Jeff Shaffer and Andy Cotgreave have been great collaborators, and both gave me very good feedback on my approaches.  Jeff also encouraged me to read William Cleveland and Robert McGill’s seminal research on graphical perception and especially Lukas Sönning’s paper on the dot plot.

It was Sönning’s advocating for salience (the notion that prominent elements should receive more attention) along with the ease with which we can show the actual values and more than one confidence interval at the same time that won me over.  With the other approaches showing the survey percentages along with both 95% and 99% confidence interval error bars became unwieldy.

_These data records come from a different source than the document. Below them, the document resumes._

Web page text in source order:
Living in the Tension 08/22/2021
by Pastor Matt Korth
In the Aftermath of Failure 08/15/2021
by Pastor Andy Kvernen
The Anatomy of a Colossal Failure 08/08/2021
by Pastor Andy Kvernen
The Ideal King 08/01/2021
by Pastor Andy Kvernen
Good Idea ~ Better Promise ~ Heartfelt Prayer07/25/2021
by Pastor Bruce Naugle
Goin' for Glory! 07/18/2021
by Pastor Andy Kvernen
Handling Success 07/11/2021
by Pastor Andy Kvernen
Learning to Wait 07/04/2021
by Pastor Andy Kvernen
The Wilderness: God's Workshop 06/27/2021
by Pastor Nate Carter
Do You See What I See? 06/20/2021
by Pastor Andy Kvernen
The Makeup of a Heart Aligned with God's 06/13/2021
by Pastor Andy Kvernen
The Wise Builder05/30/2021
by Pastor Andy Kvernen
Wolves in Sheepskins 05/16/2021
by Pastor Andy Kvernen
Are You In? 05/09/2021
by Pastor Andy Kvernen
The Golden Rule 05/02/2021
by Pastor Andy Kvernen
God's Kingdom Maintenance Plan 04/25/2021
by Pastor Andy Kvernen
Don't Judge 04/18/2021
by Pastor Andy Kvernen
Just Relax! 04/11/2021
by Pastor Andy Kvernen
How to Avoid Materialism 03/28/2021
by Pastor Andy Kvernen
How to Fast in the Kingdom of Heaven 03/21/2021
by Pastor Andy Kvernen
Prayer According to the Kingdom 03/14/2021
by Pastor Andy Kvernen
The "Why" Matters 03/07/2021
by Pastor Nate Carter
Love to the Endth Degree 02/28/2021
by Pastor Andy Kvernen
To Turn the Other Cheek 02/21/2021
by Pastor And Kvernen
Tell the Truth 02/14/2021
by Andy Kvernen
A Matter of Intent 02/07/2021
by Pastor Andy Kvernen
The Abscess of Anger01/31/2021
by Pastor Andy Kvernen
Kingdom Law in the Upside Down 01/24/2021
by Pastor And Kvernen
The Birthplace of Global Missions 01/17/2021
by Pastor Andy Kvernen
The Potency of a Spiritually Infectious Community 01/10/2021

What happens when response count is low

You may not really appreciate just how useless survey results are with low (n) counts until you see how wide the error bars become when the number of respondents is below a certain threshold. Consider the interactive dashboard below where we break down the results by Generation.

Notice the results for Traditionalists for Adrenaline Production (fourth row.) Only 14 respondents fall into this group so the 57% of that group that selected this item… it’s plus or minus 25.9!

This is why I advocate having a mechanism to either display a polite error message or simply remove findings when the response count is so low as to make the results meaningless.

Note that you can find lots of discussion about just what the criteria should be for removing questionable results (e.g., n<30, np <5, np(1−p)<10, etc.)  All of these can be programmed into Tableau easily so just keep in mind that as your n gets smaller the error margin gets larger.

Versatile approach

While the example I use for this article uses check-all-that-apply questions the dot with bi-modal error bars will work for Likert data as well.  The packaged workbook embedded in the dashboards on this page also contains a visualization that shows percentage of people that selected the top 2 boxes for Likert scale data.

Figure 8 — Error bars with Likert data.  Notice that the response count is higher in this example so that error bars are considerably narrower.

There are also formulas and a simple visualization for single-punch questions (radio-button questions where respondents can only select one item):

Figure 9 — Actual results and 95% error bars for a single-punch question. The embedded workbooks contains this example and the calculations you’ll need.

Conclusion

I’ve made my case for the dot and the bi-modal error bars for showing response percentages and confidence intervals. Whether you use this or one of the other approaches is up to you but please do yourself and your stakeholders a favor and make sure they realize that there is always a margin of error with survey results.